Your instructions:
The answer is to be an exact copy of the lines below running from the line with "Web page text" down to the line with "Text of this", both ends included, and nothing more.

Exercise materials:
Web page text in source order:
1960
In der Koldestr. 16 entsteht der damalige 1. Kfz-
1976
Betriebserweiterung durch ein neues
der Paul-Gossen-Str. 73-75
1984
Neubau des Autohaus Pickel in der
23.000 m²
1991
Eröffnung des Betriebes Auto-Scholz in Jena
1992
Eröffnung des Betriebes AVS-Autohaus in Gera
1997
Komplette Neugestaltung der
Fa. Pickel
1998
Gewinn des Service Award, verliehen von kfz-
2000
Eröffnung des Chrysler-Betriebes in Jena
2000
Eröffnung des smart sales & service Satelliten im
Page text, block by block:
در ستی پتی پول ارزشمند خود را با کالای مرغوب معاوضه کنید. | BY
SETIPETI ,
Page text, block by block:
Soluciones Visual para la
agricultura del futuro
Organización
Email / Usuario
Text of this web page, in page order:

---

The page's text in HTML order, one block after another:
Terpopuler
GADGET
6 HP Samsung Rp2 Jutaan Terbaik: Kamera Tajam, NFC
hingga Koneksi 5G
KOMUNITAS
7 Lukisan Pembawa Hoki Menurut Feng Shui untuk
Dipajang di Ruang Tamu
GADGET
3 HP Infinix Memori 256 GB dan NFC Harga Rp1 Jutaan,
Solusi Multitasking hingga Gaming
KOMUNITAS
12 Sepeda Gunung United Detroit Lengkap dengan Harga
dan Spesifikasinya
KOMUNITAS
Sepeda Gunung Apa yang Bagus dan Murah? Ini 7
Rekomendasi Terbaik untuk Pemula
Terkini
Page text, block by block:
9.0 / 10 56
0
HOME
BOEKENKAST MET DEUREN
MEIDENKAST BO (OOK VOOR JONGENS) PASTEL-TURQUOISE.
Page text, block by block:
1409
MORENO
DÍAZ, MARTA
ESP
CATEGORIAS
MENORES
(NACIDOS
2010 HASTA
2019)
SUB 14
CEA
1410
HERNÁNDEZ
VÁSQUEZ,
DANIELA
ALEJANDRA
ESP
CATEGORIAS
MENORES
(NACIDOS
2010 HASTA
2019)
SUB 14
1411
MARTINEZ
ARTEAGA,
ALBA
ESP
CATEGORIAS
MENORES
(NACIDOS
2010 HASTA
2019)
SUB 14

Completed task:
Web page text in source order:
1960
In der Koldestr. 16 entsteht der damalige 1. Kfz-
1976
Betriebserweiterung durch ein neues
der Paul-Gossen-Str. 73-75
1984
Neubau des Autohaus Pickel in der
23.000 m²
1991
Eröffnung des Betriebes Auto-Scholz in Jena
1992
Eröffnung des Betriebes AVS-Autohaus in Gera
1997
Komplette Neugestaltung der
Fa. Pickel
1998
Gewinn des Service Award, verliehen von kfz-
2000
Eröffnung des Chrysler-Betriebes in Jena
2000
Eröffnung des smart sales & service Satelliten im
Page text, block by block:
در ستی پتی پول ارزشمند خود را با کالای مرغوب معاوضه کنید. | BY
SETIPETI ,
Page text, block by block:
Soluciones Visual para la
agricultura del futuro
Organización
Email / Usuario
Text of this web page, in page order:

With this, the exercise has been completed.